Roasted Cauliflower Preheat oven to 375F. Roasted cauliflower is really an amazing thing, and I generally do not care for cauliflower. Toss the florets with olive oil, salt and pepper. Roast in a hot oven until browned all over, about 35 minutes. Toss with cumin (if you are feeling fancy) and a squeeze of lemon while hot and serve. Crispy, creamy amazing!

Stewed lentils While the cauliflower is working its magic in the hot hot oven, warm up a little oil in a skillet. Add the chopped garlic, onions and sauté for a few minutes. Season with salt, pepper and cumin, if using. Allow the onion to start to caramelize (but not burn!). Once the onions have some color, add in the tomatoes, grated ginger (if using) and the lentils. If it looks really dry add in some broth, about a cup. These will need to stew for about 20 minutes. When they look beautiful and melded

Page 7: Shaheda Favorites Box

together, squeeze some lemon over the top and sprinkle with loads of fresh cilantro. Oh! As always, check for salt and pepper.

Other things you’ll need to do Prepare a pot of rice.

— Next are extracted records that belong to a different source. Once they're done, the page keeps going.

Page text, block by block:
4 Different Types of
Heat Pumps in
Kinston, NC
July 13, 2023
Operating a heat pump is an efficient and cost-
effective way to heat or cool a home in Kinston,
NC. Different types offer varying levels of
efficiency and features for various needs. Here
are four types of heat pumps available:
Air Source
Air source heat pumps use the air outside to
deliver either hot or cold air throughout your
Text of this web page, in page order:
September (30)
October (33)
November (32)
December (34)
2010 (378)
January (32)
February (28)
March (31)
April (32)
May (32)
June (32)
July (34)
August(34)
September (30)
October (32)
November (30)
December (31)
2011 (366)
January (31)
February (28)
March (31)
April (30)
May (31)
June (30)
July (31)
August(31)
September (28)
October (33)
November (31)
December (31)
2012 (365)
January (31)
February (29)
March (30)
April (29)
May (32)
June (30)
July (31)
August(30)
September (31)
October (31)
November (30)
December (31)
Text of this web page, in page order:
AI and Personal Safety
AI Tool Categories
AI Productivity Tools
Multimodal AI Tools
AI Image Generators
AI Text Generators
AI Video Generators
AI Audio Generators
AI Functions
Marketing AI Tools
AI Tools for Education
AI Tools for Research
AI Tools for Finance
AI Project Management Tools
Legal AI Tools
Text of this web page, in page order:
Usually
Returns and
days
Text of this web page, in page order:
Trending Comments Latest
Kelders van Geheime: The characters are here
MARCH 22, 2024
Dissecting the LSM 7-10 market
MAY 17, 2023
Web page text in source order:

If you are feeling like you deserve a treat, stir a little butter into the hot rice. I really wish I had a foolproof way to teach you how to poach an egg, but let me tell you, it really is just practice and some vinegar in the water. That was the only way I got it when I first started doing it. Over and over, poached eggs on everything! This is a technique that sums it up very nicely. Alton Brown is a genius. If this intrigues you, give it a shot; they are perfect on this meal. If not, you can always just serve a sunny side up or over easy egg on these lentils. I would avoid trying to hard boil this egg, because that works best with older eggs and your eggs are fresh! Fresh eggs are great for all things except hard boiling.

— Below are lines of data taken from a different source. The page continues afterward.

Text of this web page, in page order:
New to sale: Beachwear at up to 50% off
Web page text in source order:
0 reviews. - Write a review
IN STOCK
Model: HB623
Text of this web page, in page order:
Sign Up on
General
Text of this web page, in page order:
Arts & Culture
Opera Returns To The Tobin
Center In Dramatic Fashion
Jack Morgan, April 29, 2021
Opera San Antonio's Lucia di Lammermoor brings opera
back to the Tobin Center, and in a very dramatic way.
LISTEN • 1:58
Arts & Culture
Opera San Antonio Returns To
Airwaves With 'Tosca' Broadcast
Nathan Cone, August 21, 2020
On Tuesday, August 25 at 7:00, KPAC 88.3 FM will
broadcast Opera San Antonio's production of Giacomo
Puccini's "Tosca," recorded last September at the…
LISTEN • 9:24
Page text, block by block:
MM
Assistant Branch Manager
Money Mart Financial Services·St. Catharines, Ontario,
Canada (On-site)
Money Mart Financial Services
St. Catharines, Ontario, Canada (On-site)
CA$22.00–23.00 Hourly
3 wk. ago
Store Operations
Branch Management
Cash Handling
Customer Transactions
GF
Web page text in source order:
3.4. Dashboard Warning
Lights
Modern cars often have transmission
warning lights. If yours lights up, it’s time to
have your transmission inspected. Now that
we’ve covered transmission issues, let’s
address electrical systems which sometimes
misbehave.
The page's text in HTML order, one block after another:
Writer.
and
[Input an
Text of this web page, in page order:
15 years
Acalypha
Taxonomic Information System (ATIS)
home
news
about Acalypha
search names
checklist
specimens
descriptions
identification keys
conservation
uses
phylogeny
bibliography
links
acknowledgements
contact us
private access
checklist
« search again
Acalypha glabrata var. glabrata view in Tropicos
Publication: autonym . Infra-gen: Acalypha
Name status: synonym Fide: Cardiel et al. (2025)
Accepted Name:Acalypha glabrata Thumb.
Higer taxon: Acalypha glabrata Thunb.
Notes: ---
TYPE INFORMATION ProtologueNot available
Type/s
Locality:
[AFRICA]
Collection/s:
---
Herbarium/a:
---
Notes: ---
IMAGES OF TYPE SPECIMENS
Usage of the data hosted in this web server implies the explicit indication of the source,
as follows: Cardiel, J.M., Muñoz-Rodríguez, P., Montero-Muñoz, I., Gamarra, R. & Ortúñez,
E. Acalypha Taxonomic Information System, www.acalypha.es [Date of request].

To serve Find a nice deep bowl, like one you would use for udon noodles or something. Place a scoop of hot jasmine rice on the bottom. Cover it with stewed lentils and gently place your poached egg(s) on top. Sprinkle your egg with a little course salt, more fresh cilantro and dig in. Serve the roasted cauliflower family style and pass around the oranges afterwards.

SALMON W/GRAPEFRUIT AND AVOCADO SALAD

Salmon, especially the one in your box, does not require much. Let’s pat it dry and season it with salt and pepper to start. To me, there is nothing like a simply seared piece of fresh fish, paired with something citrusy. And since we have grapefruit, let’s use that. Heat a little oil in a heavy bottomed skillet. Sear your salmon fillet for about 4 minutes on each side, or until cooked through. Make a quick salad with the grapefruit slices, avocado and cilantro. Serve the fish with this salad on top.